In many cases, we create scale by bringing people from the outside so that our internal subject matter experts have more opportunity to be the experts and not the experts and the doers. That model helps, but, from a cost perspective, it is not inexpensive. At the end of the day, this manifests in per member per month (PMPM) costs. For us to put something to the PMPM, we have to take something out from the PMPM, whether it’s medical costs or administrative costs. That cycle is one where I think the greatest area of opportunity is. What are the partnership models that can be created to co-invest in capabilities and then co-derive value from them over time as opposed to a fee-based, schedule-based or rate-based model?

 

KT: In evaluating potential partnerships, what advantages do the Blues offer?

 

HA: One of the things that makes partnerships more appealing with Blues is our member focus, sense of community impact and goal of advancing access, care and quality. A lot of this is driven by market share. Companies that want to create an impact in a certain geography or market can do that much easier by working with one Blue or a small coalition of Blues. We can choose to be focused on what we do best, taking the outcomes of functional capabilities and deploying them in a healthcare delivery setting, and letting the partner develop the technology or write the algorithm. It’s not a novel or a unique idea. Highmark Health is working with Google Cloud, and there’s experimentation happening with Microsoft and others. The challenge is that not all partnerships are created equal.
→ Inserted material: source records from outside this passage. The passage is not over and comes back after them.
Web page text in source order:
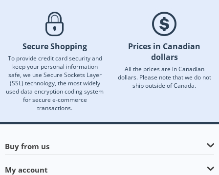
Secure Shopping
To provide credit card security and
keep your personal information
safe, we use Secure Sockets Layer
(SSL) technology, the most widely
used data encryption coding system
for secure e-commerce
transactions.
Prices in Canadian
dollars
All the prices are in Canadian
dollars. Please note that we do not
ship outside of Canada.
Buy from us
My account
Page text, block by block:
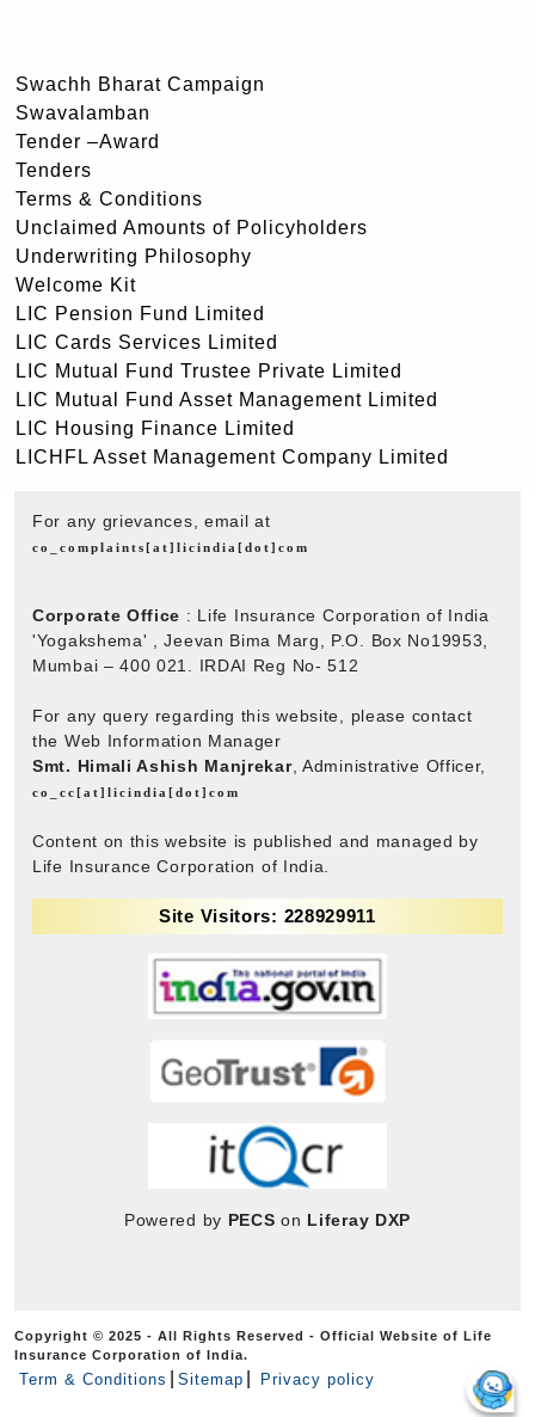
Swachh Bharat Campaign
Swavalamban
Tender –Award
Tenders
Terms & Conditions
Unclaimed Amounts of Policyholders
Underwriting Philosophy
Welcome Kit
LIC Pension Fund Limited
LIC Cards Services Limited
LIC Mutual Fund Trustee Private Limited
LIC Mutual Fund Asset Management Limited
LIC Housing Finance Limited
LICHFL Asset Management Company Limited
For any grievances, email at
co_complaints[at]licindia[dot]com
Corporate Office : Life Insurance Corporation of India
'Yogakshema' , Jeevan Bima Marg, P.O. Box No19953,
Mumbai – 400 021. IRDAI Reg No- 512
For any query regarding this website, please contact
the Web Information Manager
Smt. Himali Ashish Manjrekar, Administrative Officer,
co_cc[at]licindia[dot]com
Content on this website is published and managed by
Life Insurance Corporation of India.
Site Visitors: 228929911
Powered by PECS on Liferay DXP
Copyright © 2025 - All Rights Reserved - Official Website of Life
Insurance Corporation of India.
Term & Conditions Sitemap Privacy policy
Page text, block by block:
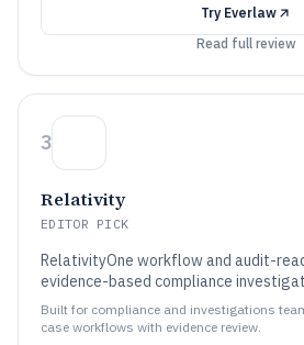
Try Everlaw
Read full review
3
Relativity
EDITOR PICK
RelativityOne workflow and audit-
evidence-based compliance
Built for compliance and investigations
case workflows with evidence review.
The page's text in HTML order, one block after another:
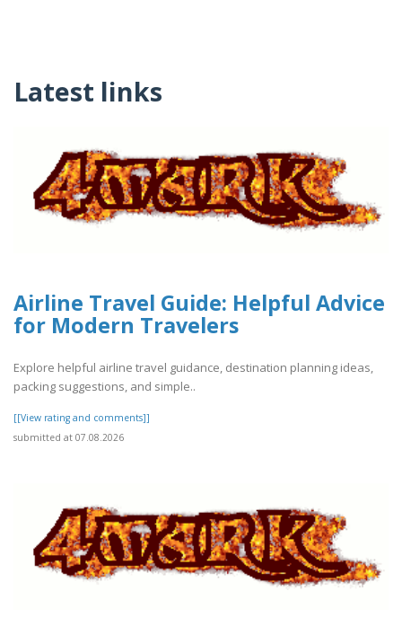
Latest links
Airline Travel Guide: Helpful Advice
for Modern Travelers
Explore helpful airline travel guidance, destination planning ideas,
packing suggestions, and simple..
[[View rating and comments]]
submitted at 07.08.2026
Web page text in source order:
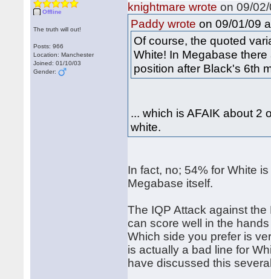
Offline
The truth will out!
Posts: 966
Location: Manchester
Joined: 01/10/03
Gender:
knightmare wrote on 09/
Paddy wrote on 09/01/09
Of course, the quoted
White! In Megabase
position after Black's 6th
... which is AFAIK about 2
white.
In fact, no; 54% for White
Megabase itself.
The IQP Attack against
can score well in the
Which side you prefer is
is actually a bad line for
have discussed this
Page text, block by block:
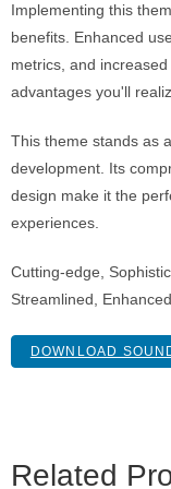
Implementing this
benefits. Enhanced
metrics, and
advantages you'll
This theme stands as
development. Its
design make it the
experiences.
Cutting-edge,
Streamlined,
DOWNLOAD
Related
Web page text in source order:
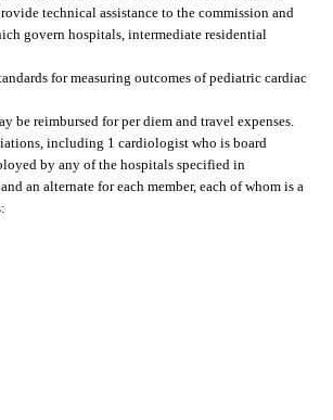
technical assistance to the commission and
govern hospitals, intermediate residential
for measuring outcomes of pediatric cardiac
reimbursed for per diem and travel expenses.
including 1 cardiologist who is board
by any of the hospitals specified in
an alternate for each member, each of whom is a
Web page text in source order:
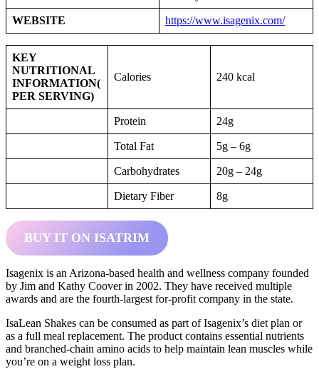
WEBSITE https://www.isagenix.com/
KEY
NUTRITIONAL
INFORMATION(
PER SERVING)
Calories 240 kcal
Protein 24g
Total Fat 5g – 6g
Carbohydrates 20g – 24g
Dietary Fiber 8g
BUY IT ON ISATRIM
Isagenix is an Arizona-based health and wellness company founded
by Jim and Kathy Coover in 2002. They have received multiple
awards and are the fourth-largest for-profit company in the state.
IsaLean Shakes can be consumed as part of Isagenix’s diet plan or
as a full meal replacement. The product contains essential nutrients
and branched-chain amino acids to help maintain lean muscles while
you’re on a weight loss plan.
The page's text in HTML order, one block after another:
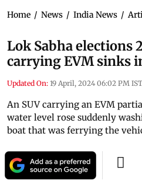
Home / News / India News /
Lok Sabha elections
carrying EVM sinks
Updated On: 19 April, 2024 06:02 PM IST
An SUV carrying an EVM
water level rose suddenly
boat that was ferrying the
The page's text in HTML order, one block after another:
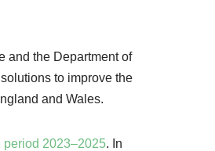
and the Department of
to improve the
and Wales.
period 2023–2025. In
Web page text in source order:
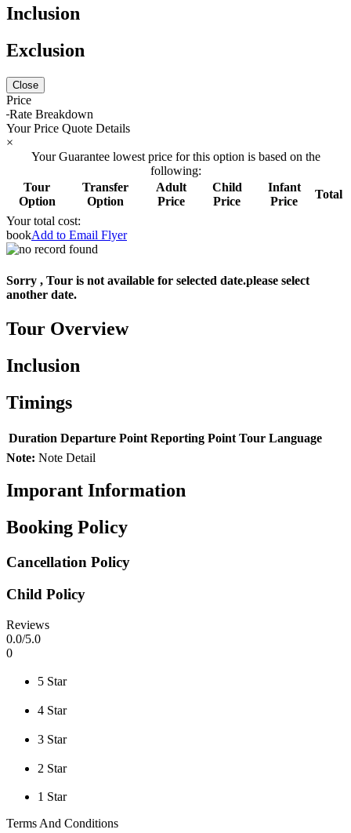
Inclusion
Exclusion
Close
Price
Rate Breakdown
Your Price Quote Details
×
Your Guarantee lowest price for this option is based on the
following:
Tour
Option
Transfer
Option
Adult
Price
Child
Price
Infant
Price
Total
Your total cost:
bookAdd to Email Flyer
Sorry , Tour is not available for selected date.please select
another date.
Tour Overview
Inclusion
Timings
Duration Departure Point Reporting Point Tour Language
Note: Note Detail
Imporant Information
Booking Policy
Cancellation Policy
Child Policy
Reviews
0.0/5.0
0
5 Star
4 Star
3 Star
2 Star
1 Star
Terms And Conditions

Some companies you might partner with openly say, “Your margin is my revenue.”

 

KT: Are there other areas where it would be acceptable and, frankly, strategic to get a partner and develop a utility across several Blues? Several Blue utilities already have been built: NASCO for claims processing, Blue Health Intelligence for benchmarking, USAble Life for ancillary benefits and Prime Therapeutics for PBM services.

 

HA: The idea of building some sort of an analytics AI and ML utility across Blues has been in the air for years. For one reason or another, things don’t come to fruition. It feels like some sort of an external magnetic force, if you will, is needed to piece it together. In my mind, it’s not a matter of whether it will be done. Rather, it’s who does it first. I think it’s a given that something of that sort is going to happen in the next few years.

 

The opportunity so far has been thought of as a utility for the Blues has to be built by the Blues. And I’m more in the camp of a utility for the Blues must be enabled by the Blues. The underlying building blocks might be better, in my opinion, if they’re done by someone else. Why? Because design choices require neutrality and objectivity. How do you monetize the model when you’re talking about bringing capabilities and the intersection of lives under care? What does that mean in terms of who contributes what, in what way and how much? Those questions have run these projects into a wall in the past. Taking them off the table and encapsulating them with another entity that becomes the enabler has the most likelihood of success, particularly if we’re going to move forward in the next couple years.

 

KT: Looking ahead, what near-term changes could health plans lead to improve the future of healthcare?

 

HA: How to share data in a much more liquid way across organizations is going to be, in my opinion, the lifeblood of where healthcare goes and what we succeed in versus what we get innovated out of. We need to start to connect data wherever we can without worrying about the perfect platform. If I can start with 100,000 lives, I’ll start there. If I have to re-platform three, four years down the line, we’ll figure that piece out.

 

At this critical juncture in the healthcare industry’s shift from traditional fee-for-service to value-based care arrangements, BCBS acts as a valuable role model. Setting aside its more flexible ownership structure and lower sensitivity to earnings pressure, the ability for these companies to work across internal silos and large geographies to mitigate risk and create new business opportunities is instructive. The extent to which regional and national carriers watch from the sidelines or take inspired action of their own sets the stage not only for their success but also for the future of patient-centered care.